[INFORMATION]
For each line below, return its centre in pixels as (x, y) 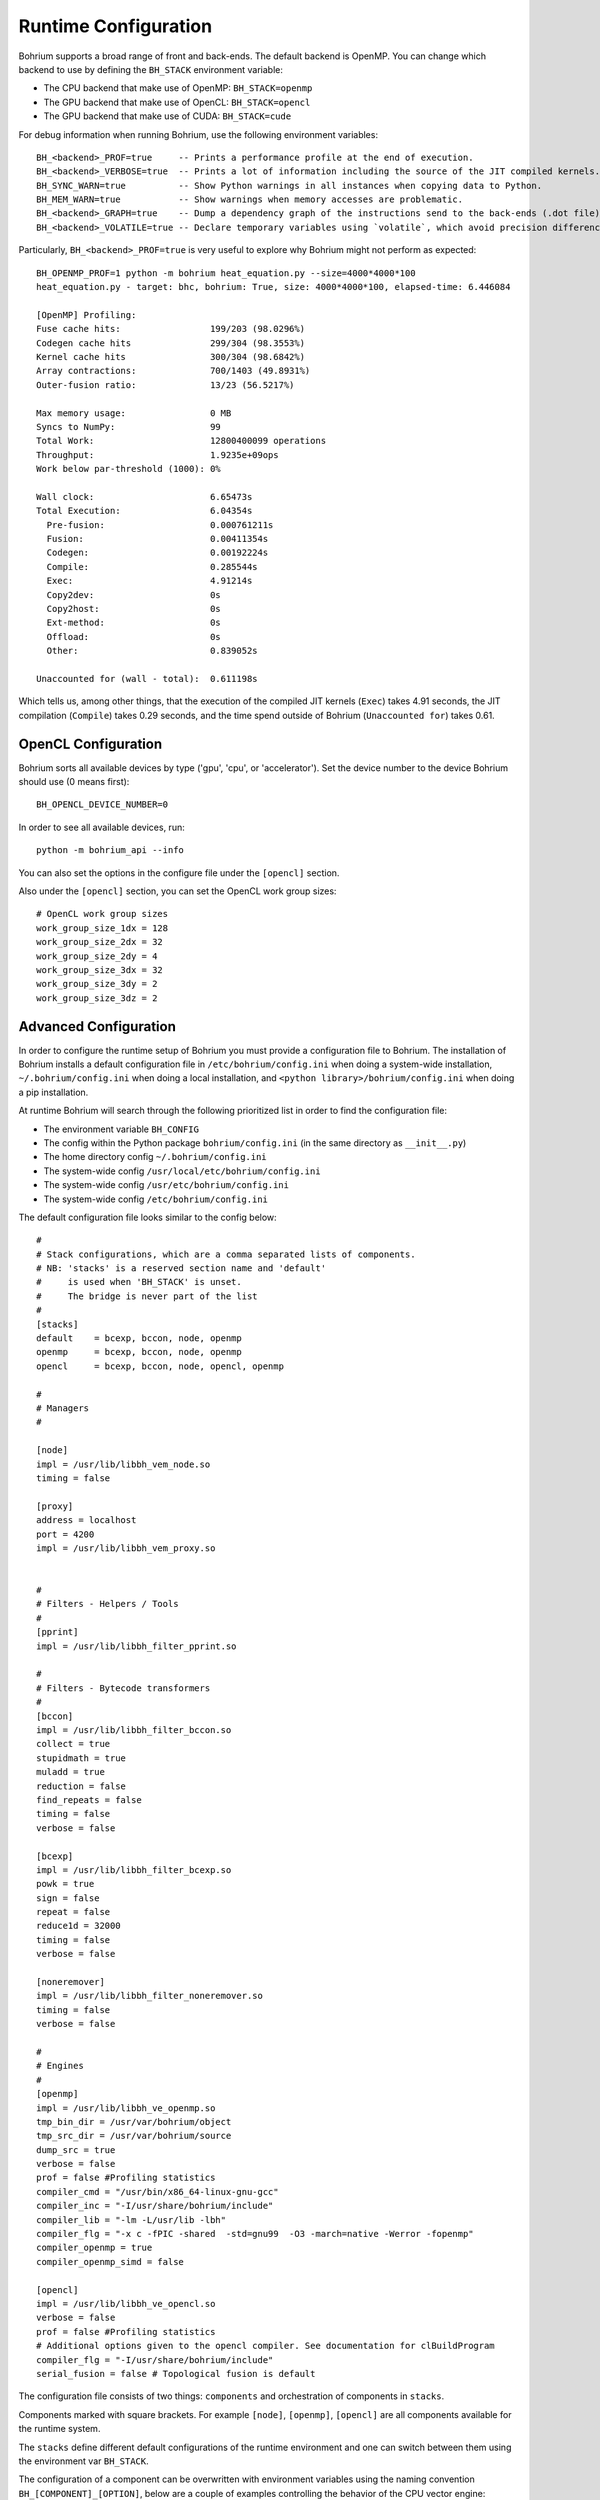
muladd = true (70, 1772)
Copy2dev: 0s (134, 594)
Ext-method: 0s (134, 623)
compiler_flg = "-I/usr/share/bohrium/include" (155, 2359)
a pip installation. (53, 1092)
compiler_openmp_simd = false (110, 2261)
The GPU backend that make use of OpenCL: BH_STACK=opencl (177, 102)
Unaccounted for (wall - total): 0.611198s (147, 678)
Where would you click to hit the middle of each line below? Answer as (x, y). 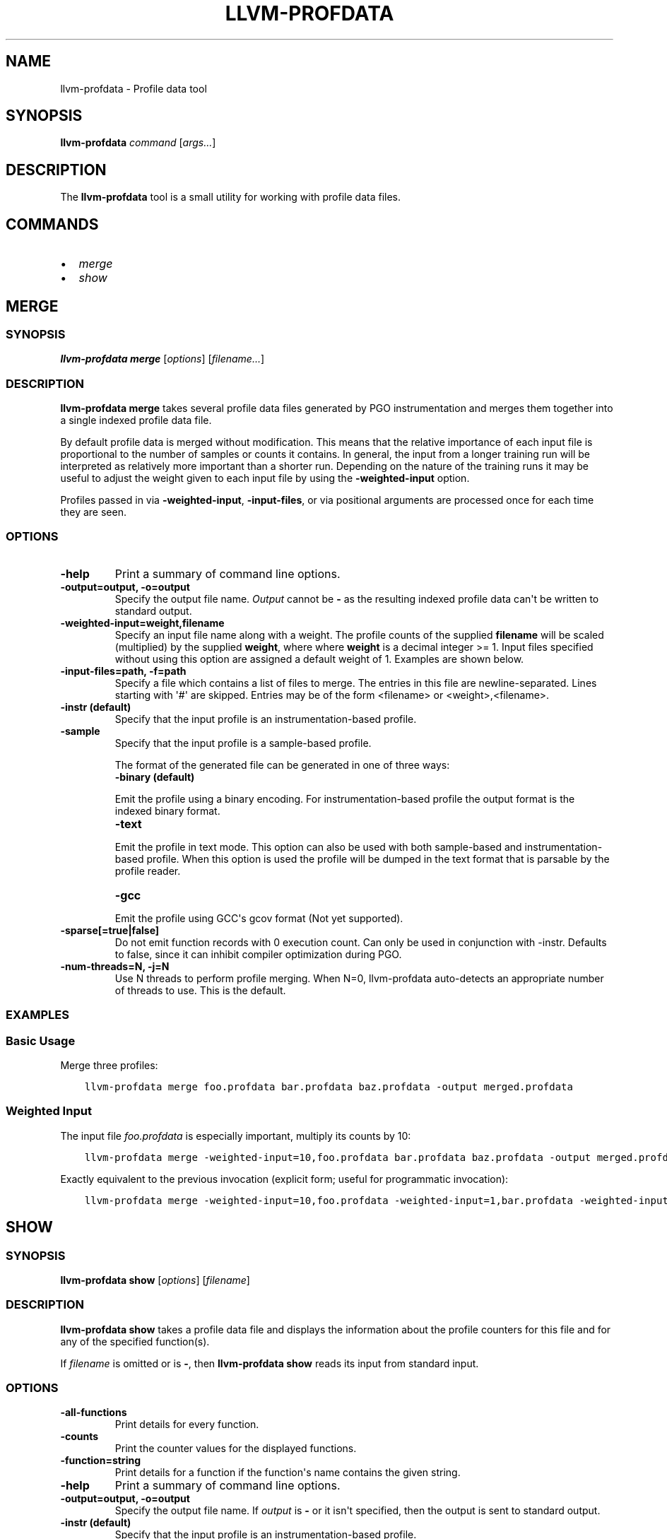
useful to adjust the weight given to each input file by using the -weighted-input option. (265, 478)
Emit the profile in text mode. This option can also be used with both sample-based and (318, 847)
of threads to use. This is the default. (200, 990)
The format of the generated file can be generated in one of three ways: (282, 765)
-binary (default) (155, 777)
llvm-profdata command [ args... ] (138, 143)
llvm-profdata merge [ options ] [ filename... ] (163, 359)
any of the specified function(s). (135, 1341)
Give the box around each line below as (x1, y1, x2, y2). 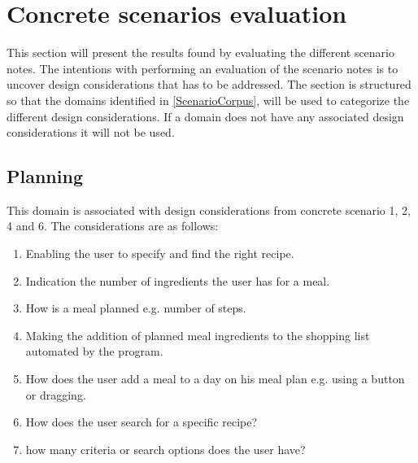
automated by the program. (25, 343, 163, 360)
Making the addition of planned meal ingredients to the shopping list (25, 326, 370, 343)
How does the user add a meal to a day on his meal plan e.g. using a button (25, 370, 405, 387)
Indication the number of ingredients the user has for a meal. (25, 272, 330, 289)
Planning (7, 164, 83, 189)
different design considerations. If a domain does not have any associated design (7, 107, 404, 124)
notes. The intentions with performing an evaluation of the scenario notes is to (7, 59, 398, 76)
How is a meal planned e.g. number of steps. (25, 299, 246, 317)
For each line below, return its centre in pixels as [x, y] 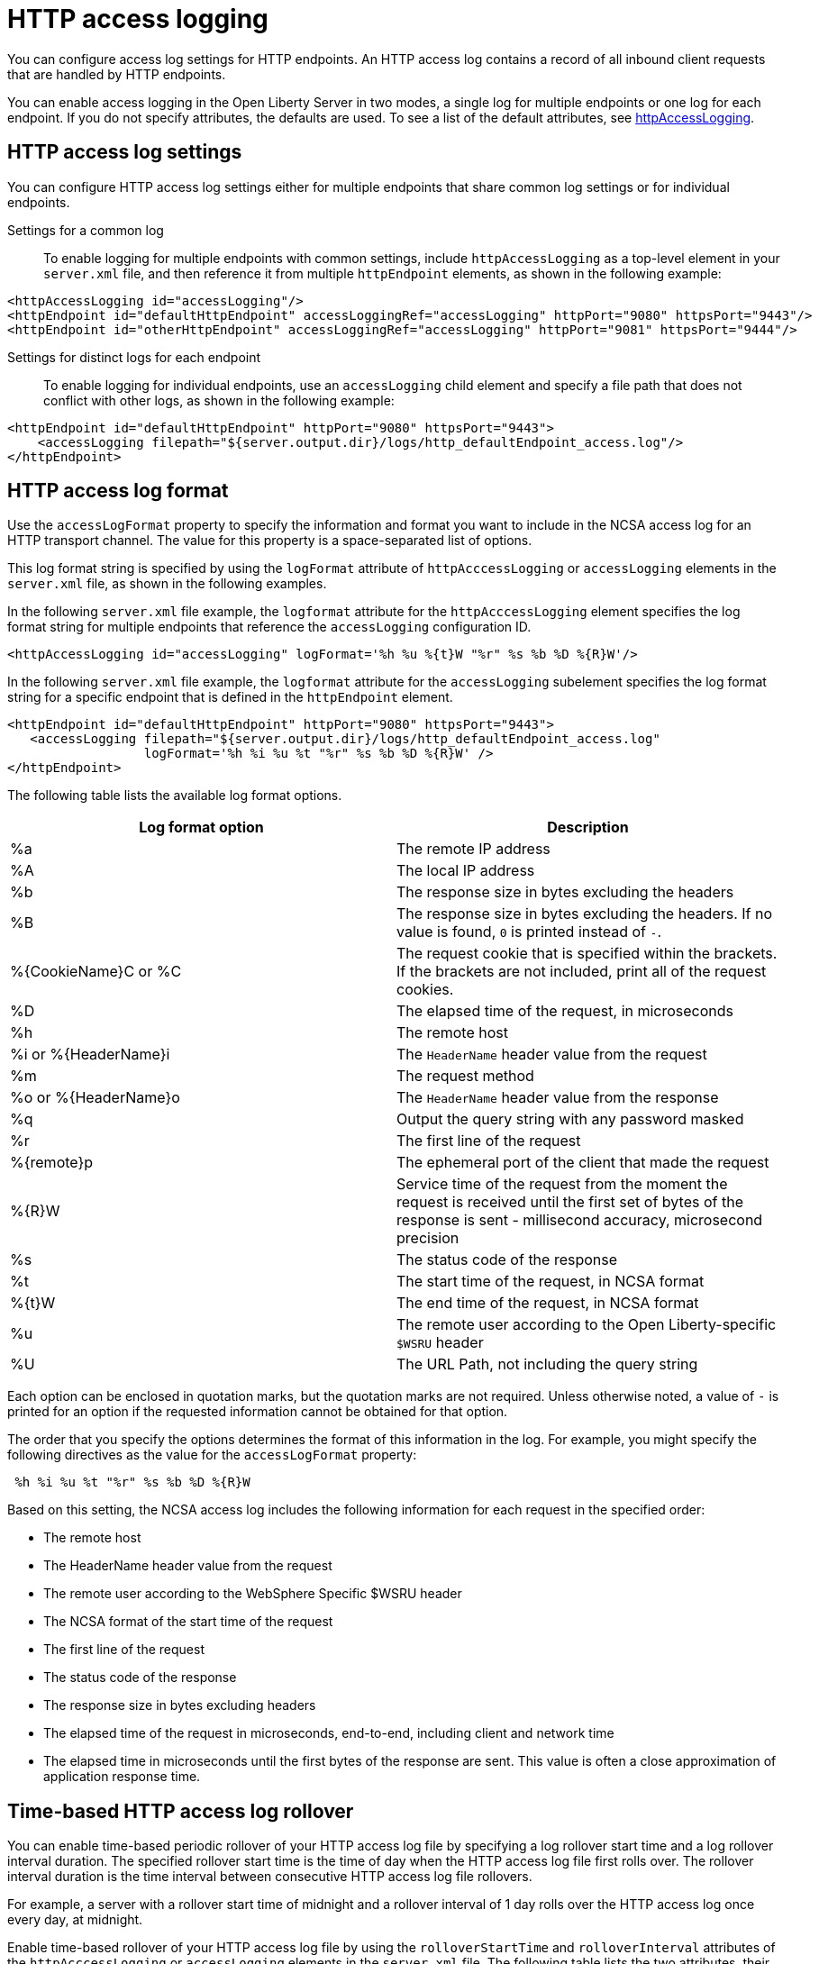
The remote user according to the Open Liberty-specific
[/INFORMATION]
_TASK REQUIREMENTS_: Find the string "meal" in the entries above and return each line that holds it.

_RESPONSE TO THIS EXERCISE_:
Making the addition of planned meal ingredients to the shopping list (25, 326, 370, 343)
How does the user add a meal to a day on his meal plan e.g. using a button (25, 370, 405, 387)
Indication the number of ingredients the user has for a meal. (25, 272, 330, 289)
How is a meal planned e.g. number of steps. (25, 299, 246, 317)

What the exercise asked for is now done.